• THE PROBLEM: Would you print the records below word for word, without the pictures?

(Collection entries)
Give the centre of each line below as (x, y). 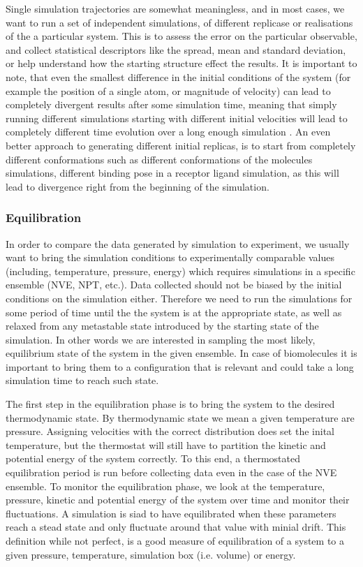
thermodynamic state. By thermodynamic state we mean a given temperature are (180, 417)
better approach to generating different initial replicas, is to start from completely (181, 145)
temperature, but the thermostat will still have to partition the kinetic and (166, 444)
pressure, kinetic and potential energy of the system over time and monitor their (178, 500)
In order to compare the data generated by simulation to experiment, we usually (178, 243)
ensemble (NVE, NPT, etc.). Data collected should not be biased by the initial (174, 285)
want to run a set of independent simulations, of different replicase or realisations (179, 22)
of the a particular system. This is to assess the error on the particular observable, (181, 36)
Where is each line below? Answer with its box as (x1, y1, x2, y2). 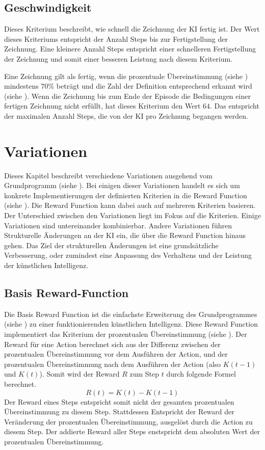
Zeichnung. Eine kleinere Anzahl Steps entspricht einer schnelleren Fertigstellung (4, 43, 256, 54)
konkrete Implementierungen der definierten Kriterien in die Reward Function (4, 190, 247, 200)
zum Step (129, 368, 159, 379)
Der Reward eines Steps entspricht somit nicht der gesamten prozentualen (4, 396, 234, 407)
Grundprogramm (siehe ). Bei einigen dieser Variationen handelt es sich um (4, 180, 240, 191)
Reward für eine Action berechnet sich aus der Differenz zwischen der (4, 338, 221, 349)
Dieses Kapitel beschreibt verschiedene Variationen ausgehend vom (4, 170, 213, 180)
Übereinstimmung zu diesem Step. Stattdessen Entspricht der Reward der (4, 406, 234, 417)

• TASK OUTPUT:
Give the centre of each line below as (x, y). 
thermodynamic state. By thermodynamic state we mean a given temperature are (180, 417)
better approach to generating different initial replicas, is to start from completely (181, 145)
temperature, but the thermostat will still have to partition the kinetic and (166, 444)
pressure, kinetic and potential energy of the system over time and monitor their (178, 500)
In order to compare the data generated by simulation to experiment, we usually (178, 243)
ensemble (NVE, NPT, etc.). Data collected should not be biased by the initial (174, 285)
want to run a set of independent simulations, of different replicase or realisations (179, 22)
of the a particular system. This is to assess the error on the particular observable, (181, 36)
Where is each line below? Answer with its box as (x1, y1, x2, y2). 
Zeichnung. Eine kleinere Anzahl Steps entspricht einer schnelleren Fertigstellung (4, 43, 256, 54)
konkrete Implementierungen der definierten Kriterien in die Reward Function (4, 190, 247, 200)
zum Step (129, 368, 159, 379)
Der Reward eines Steps entspricht somit nicht der gesamten prozentualen (4, 396, 234, 407)
Grundprogramm (siehe ). Bei einigen dieser Variationen handelt es sich um (4, 180, 240, 191)
Reward für eine Action berechnet sich aus der Differenz zwischen der (4, 338, 221, 349)
Dieses Kapitel beschreibt verschiedene Variationen ausgehend vom (4, 170, 213, 180)
Übereinstimmung zu diesem Step. Stattdessen Entspricht der Reward der (4, 406, 234, 417)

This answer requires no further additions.